_WHAT NEEDS TO BE DONE_:
Leave the images out and repeat the data exactly as given.

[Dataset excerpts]
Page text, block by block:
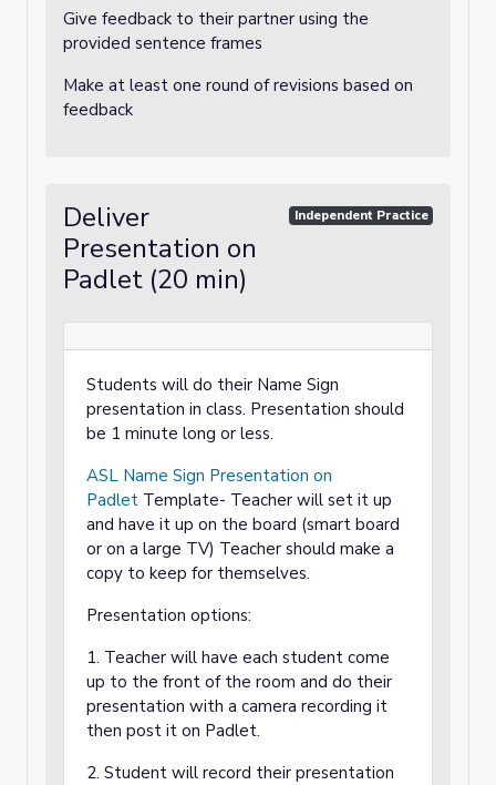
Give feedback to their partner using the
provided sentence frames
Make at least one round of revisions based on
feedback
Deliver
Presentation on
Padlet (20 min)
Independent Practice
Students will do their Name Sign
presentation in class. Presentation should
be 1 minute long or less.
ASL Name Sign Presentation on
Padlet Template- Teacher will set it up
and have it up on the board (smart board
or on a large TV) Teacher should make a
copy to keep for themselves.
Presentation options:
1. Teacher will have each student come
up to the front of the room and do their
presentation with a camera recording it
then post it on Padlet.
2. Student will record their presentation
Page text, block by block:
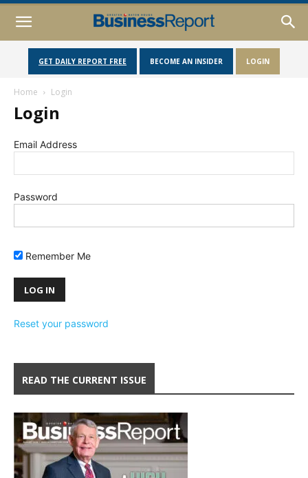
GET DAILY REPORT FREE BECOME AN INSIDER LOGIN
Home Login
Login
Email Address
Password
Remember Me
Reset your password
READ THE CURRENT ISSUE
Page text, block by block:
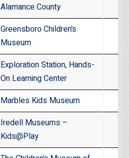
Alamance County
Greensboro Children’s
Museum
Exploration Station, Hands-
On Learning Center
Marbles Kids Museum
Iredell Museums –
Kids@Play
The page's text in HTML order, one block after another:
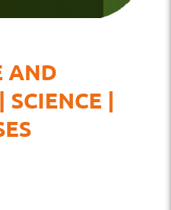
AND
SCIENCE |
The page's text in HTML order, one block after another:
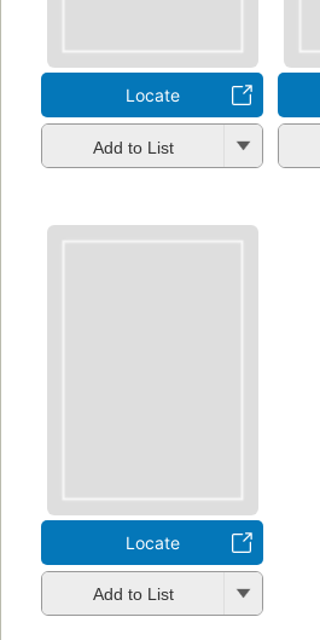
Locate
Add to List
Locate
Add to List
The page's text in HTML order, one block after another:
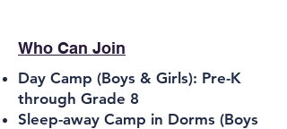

_ANSWER_:
Page text, block by block:
Give feedback to their partner using the
provided sentence frames
Make at least one round of revisions based on
feedback
Deliver
Presentation on
Padlet (20 min)
Independent Practice
Students will do their Name Sign
presentation in class. Presentation should
be 1 minute long or less.
ASL Name Sign Presentation on
Padlet Template- Teacher will set it up
and have it up on the board (smart board
or on a large TV) Teacher should make a
copy to keep for themselves.
Presentation options:
1. Teacher will have each student come
up to the front of the room and do their
presentation with a camera recording it
then post it on Padlet.
2. Student will record their presentation
Page text, block by block:
GET DAILY REPORT FREE BECOME AN INSIDER LOGIN
Home Login
Login
Email Address
Password
Remember Me
Reset your password
READ THE CURRENT ISSUE
Page text, block by block:
Alamance County
Greensboro Children’s
Museum
Exploration Station, Hands-
On Learning Center
Marbles Kids Museum
Iredell Museums –
Kids@Play
The page's text in HTML order, one block after another:
AND
SCIENCE |
The page's text in HTML order, one block after another:
Locate
Add to List
Locate
Add to List
The page's text in HTML order, one block after another:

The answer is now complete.